◆ **INSTRUCTIONS TO FOLLOW**: Your answer should be one number: the count of lines in the data below that include "theory".

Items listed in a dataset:
--- START ---

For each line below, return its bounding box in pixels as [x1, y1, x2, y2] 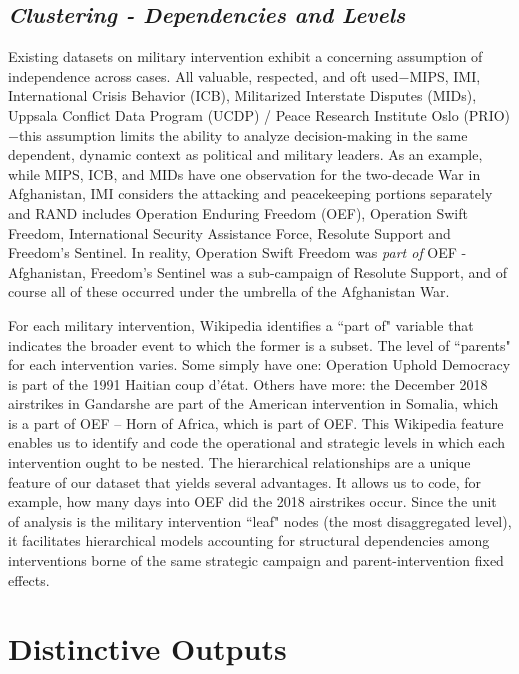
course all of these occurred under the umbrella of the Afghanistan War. [8, 281, 450, 302]
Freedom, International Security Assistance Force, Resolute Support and [8, 222, 451, 243]
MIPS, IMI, [409, 65, 481, 86]
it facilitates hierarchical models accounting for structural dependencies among [8, 530, 490, 551]
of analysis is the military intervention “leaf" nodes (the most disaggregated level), [8, 510, 512, 531]
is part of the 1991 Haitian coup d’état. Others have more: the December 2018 [8, 373, 488, 394]
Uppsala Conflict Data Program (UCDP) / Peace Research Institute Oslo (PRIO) [8, 104, 511, 125]
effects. [8, 569, 50, 590]
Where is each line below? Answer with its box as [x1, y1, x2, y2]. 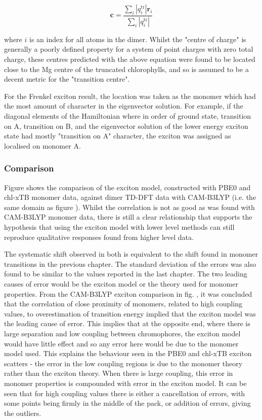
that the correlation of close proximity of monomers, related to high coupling [4, 298, 242, 309]
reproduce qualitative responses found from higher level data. [4, 231, 194, 242]
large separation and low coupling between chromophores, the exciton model [4, 328, 241, 338]
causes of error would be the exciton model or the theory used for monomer [4, 278, 238, 289]
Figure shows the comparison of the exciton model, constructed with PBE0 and [4, 182, 251, 192]
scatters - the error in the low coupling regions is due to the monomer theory [4, 358, 243, 368]
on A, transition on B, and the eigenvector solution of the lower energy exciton [4, 120, 248, 131]
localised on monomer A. [4, 140, 81, 151]

--- END ---

◆ **ANSWER FOR THIS EXERCISE**: 2